In the data below, set down exactly the lines from the one containing "Thesis Statement. [64, 64]" up to and including the one containing "le système d’exploitation". Leave the pictures out.

[Provided information — start]

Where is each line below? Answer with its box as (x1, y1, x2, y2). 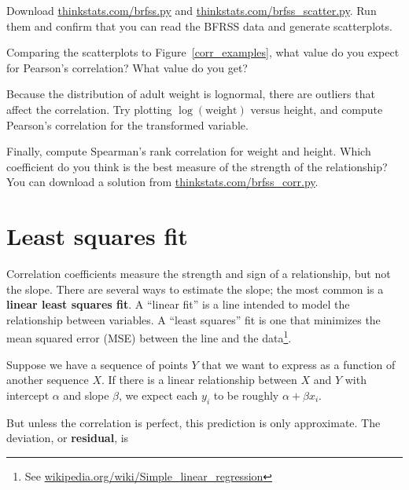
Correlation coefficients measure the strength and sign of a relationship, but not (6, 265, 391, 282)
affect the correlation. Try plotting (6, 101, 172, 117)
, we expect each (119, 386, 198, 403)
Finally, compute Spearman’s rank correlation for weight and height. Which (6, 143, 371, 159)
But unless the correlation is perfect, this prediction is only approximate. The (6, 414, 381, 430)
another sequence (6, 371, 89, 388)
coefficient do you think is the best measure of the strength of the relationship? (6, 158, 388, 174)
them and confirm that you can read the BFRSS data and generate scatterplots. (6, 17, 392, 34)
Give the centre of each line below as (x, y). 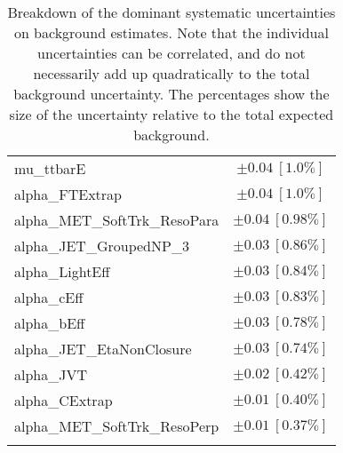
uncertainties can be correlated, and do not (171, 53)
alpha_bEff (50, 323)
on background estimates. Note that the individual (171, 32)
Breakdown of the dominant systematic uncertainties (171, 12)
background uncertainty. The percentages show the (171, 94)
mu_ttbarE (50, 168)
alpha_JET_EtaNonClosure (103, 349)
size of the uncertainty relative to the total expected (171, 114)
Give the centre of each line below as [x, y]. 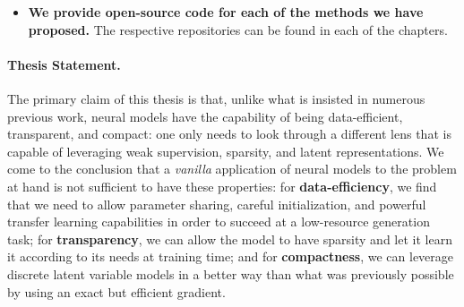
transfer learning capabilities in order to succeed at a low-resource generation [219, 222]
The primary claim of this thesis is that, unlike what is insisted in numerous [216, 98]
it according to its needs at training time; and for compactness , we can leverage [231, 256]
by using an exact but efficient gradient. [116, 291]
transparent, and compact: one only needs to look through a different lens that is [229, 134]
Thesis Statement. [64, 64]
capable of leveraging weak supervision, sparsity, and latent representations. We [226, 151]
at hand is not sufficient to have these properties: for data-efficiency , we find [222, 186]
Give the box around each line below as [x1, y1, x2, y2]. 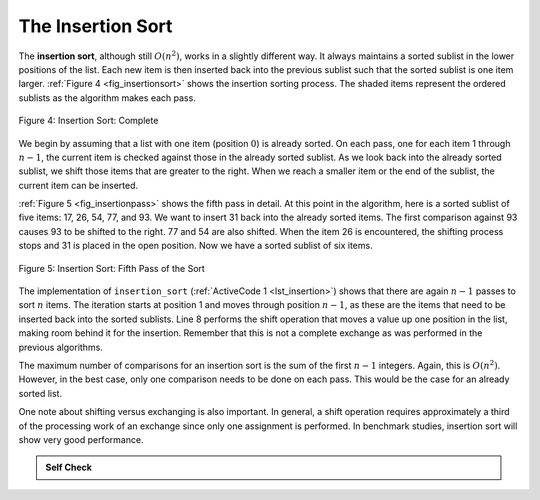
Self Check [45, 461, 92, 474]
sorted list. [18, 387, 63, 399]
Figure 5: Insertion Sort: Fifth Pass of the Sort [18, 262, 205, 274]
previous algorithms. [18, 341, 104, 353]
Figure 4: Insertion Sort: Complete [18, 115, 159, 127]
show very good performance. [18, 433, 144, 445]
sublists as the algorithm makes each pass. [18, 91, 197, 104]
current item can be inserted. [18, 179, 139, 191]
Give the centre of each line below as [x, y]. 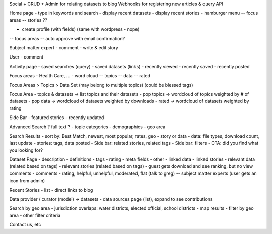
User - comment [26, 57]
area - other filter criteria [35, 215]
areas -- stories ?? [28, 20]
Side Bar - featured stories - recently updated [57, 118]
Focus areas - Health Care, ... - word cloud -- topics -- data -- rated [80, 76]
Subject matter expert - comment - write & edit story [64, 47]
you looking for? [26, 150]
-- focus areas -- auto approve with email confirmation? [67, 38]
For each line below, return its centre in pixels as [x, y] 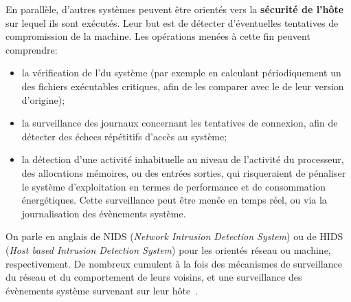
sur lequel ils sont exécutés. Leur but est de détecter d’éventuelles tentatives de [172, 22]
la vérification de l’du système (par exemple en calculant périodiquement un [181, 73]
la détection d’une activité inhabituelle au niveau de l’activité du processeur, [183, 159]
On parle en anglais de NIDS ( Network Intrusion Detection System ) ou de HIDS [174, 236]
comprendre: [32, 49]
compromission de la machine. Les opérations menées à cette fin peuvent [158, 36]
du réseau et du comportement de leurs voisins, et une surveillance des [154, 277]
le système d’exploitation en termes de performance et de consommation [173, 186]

[Provided information — finish]
[Provided information — start]

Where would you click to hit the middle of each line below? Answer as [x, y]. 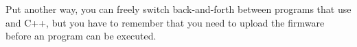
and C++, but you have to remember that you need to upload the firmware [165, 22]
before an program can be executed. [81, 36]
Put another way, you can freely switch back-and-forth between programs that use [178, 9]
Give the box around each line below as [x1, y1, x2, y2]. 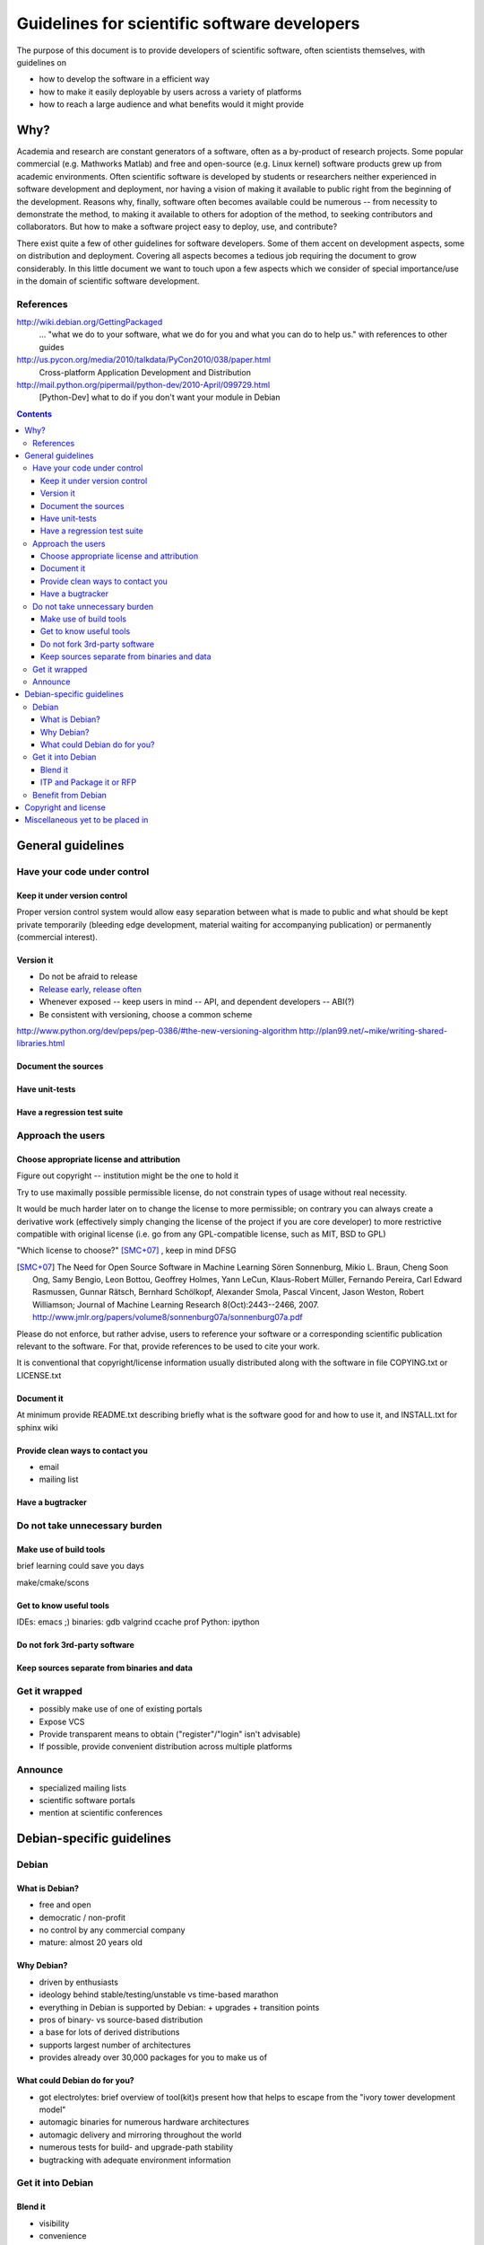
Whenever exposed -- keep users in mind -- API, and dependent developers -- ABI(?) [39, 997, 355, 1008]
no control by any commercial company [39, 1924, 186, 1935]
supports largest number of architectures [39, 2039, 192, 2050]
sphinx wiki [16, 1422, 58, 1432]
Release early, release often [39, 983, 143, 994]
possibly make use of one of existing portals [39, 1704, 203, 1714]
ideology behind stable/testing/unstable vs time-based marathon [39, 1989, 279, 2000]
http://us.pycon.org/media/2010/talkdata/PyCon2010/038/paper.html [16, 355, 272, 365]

[Provided information — finish]

* [Written reply]
Thesis Statement. [64, 64]
capable of leveraging weak supervision, sparsity, and latent representations. We [226, 151]
at hand is not sufficient to have these properties: for data-efficiency , we find [222, 186]
Give the box around each line below as [x1, y1, x2, y2]. 
Self Check [45, 461, 92, 474]
sorted list. [18, 387, 63, 399]
Figure 5: Insertion Sort: Fifth Pass of the Sort [18, 262, 205, 274]
previous algorithms. [18, 341, 104, 353]
Figure 4: Insertion Sort: Complete [18, 115, 159, 127]
show very good performance. [18, 433, 144, 445]
sublists as the algorithm makes each pass. [18, 91, 197, 104]
current item can be inserted. [18, 179, 139, 191]
Give the centre of each line below as [x, y]. 
User - comment [26, 57]
area - other filter criteria [35, 215]
areas -- stories ?? [28, 20]
Side Bar - featured stories - recently updated [57, 118]
Focus areas - Health Care, ... - word cloud -- topics -- data -- rated [80, 76]
Subject matter expert - comment - write & edit story [64, 47]
you looking for? [26, 150]
-- focus areas -- auto approve with email confirmation? [67, 38]
For each line below, return its centre in pixels as [x, y] 
sur lequel ils sont exécutés. Leur but est de détecter d’éventuelles tentatives de [172, 22]
la vérification de l’du système (par exemple en calculant périodiquement un [181, 73]
la détection d’une activité inhabituelle au niveau de l’activité du processeur, [183, 159]
On parle en anglais de NIDS ( Network Intrusion Detection System ) ou de HIDS [174, 236]
comprendre: [32, 49]
compromission de la machine. Les opérations menées à cette fin peuvent [158, 36]
du réseau et du comportement de leurs voisins, et une surveillance des [154, 277]
le système d’exploitation en termes de performance et de consommation [173, 186]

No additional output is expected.